Background information
- Born: August 9, 1983 (age 42) Arras
- Origin: France
- Genres: Classical, wind band and brass band music
- Occupations: Composer, conductor
- Label: De Haske Hal Leonard
- Website: www.thierrydeleruyelle.com
- Pronunciation in French :

= Thierry Deleruyelle =

French composer

Thierry Deleruyelle (born August 9, 1983, in Arras, Pas-de-Calais, France) is a French composer, conductor and percussionist, known for his work in concert and brass band music. His compositions have been performed internationally by various ensembles. His style is characterised by technical complexity, harmonic richness, and rhythmic dynamism.

== Biography ==

=== Early life and education ===
Deleruyelle was born in Arras, France. He began studying percussion at an early age and participated in regional ensembles during his youth. He later attended the Conservatoire National Supérieur de Musique de Paris, where he studied percussion, harmony, counterpoint, and fugue. During this time, he also performed with several national symphonic orchestras in France as an extra musician.

=== Career ===
Since 2007, his music has been published and distributed exclusively by De Haske Publications, a division of Hal Leonard Corporation.

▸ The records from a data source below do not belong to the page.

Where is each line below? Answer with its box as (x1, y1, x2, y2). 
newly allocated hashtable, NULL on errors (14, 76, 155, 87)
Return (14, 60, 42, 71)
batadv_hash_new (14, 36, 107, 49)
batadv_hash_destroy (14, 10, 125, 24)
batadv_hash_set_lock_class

In 2016, his composition Fraternity was commissioned as the test piece for the European Brass Band Championships, marking the first time a French composer was selected for this role. The piece was subsequently used as the test piece for the British Open in 2017.

His works have been chosen as set pieces for other international brass band competitions, including Sand and Stars for the Dutch National Brass Band Championships and the British Open 2023, as well as Crazy Twenties for the North American Brass Band Championships in 2025. Deleruyelle received the ‘Composer of the Year’ award at the 4barsrest Awards in 2016, 2017, and 2023.

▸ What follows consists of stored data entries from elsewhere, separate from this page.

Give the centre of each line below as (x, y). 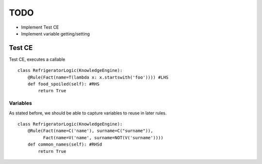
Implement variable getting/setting (55, 33)
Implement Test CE (40, 27)
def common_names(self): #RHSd (65, 145)
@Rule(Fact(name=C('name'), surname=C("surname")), (90, 131)
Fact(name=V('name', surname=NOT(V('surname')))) (103, 138)
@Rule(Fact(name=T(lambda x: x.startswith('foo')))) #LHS (98, 77)
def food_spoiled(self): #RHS (63, 84)
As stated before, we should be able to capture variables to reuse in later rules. (88, 113)

In addition to his contributions to brass band music, Deleruyelle has composed concert band works for major events. On July 14, 2023, his piece Majesty was performed during the opening of the national military parade on the Champs-Élysées, attended by French President Emmanuel Macron. In 2024, his composition Heroes of Liberty won first prize in a prestigious competition organized by the French Ministry of the Armed Forces and was designated as an official national march for the French Army. The piece was also performed during the 8 May 2024 celebrations in Paris, marking the 80th anniversary of the end of the Second World War. In 2026, he received a Buma International Wind Music Award, an international distinction recognizing outstanding contributions to the wind band and bras band repertoire.

== Major Works ==

=== Compositions for concert band ===

- Alliance Day
- Superjet
- The World of Sorcery
- Play for Fun !
- Talisman
- Buffalo Bill
- Chorale for Peace
- Black Gold
- Columbus
- Supernova
- Majesty
- Fraternity
- Lord of the Lake
- Compostela
- Little Tokyo Suite
- Keystone
- Cleopatra
- Eldorado
- Golden Peak
- Mexicana

- Tarjan
- Pop City
- Adventure Land
- Fields of Honour
- The Magic Book
- Sahara
- Children's Oak
- Atlantic Overture
- Merlin
- Statue of Liberty
- High Voltage
- Atlas Symphony
- The Heaven Tree
- Hymn to Freedom
- Colors of Time
- Wind Power
- Emperor
- The Order of the Temple

=== Compositions for brass band ===

- Black Gold
- Superjet
- Chorale for Peace
- Lord of the Lake
- Majesty
- Snow Island
- Crazy Twenties
- Columbus
- Keystone

- Sand and Stars
- Compostela
- Dragonfly, Euphonium concerto
- Crossing Worlds, Cornet concerto
- No Man's Land
- Citadel's Destiny
- Lions of Legends
- Viking Age
- Fraternity

=== Compositions for chamber music and soloist ===
- Horngold, Tenor Horn concerto with piano
- Dragonfly, Euphonium concerto with piano
- Crossing Worlds, Cornet concerto with piano
- Kalaset, for tuba and percussion
- Cadenza infernale, solo timpani
- Balalaïka, solo marimba
- Cyclone, for violin and percussion
- Celero, for percussion quartet
- Face à Face, for vibraphone and piano

=== Distinctive creations ===

- Promethean, Fraternity by Carolina Crown Drum and Bugle Corps (2023)
- Vox Eversio, Fraternity by Santa Clara Vanguard (2019)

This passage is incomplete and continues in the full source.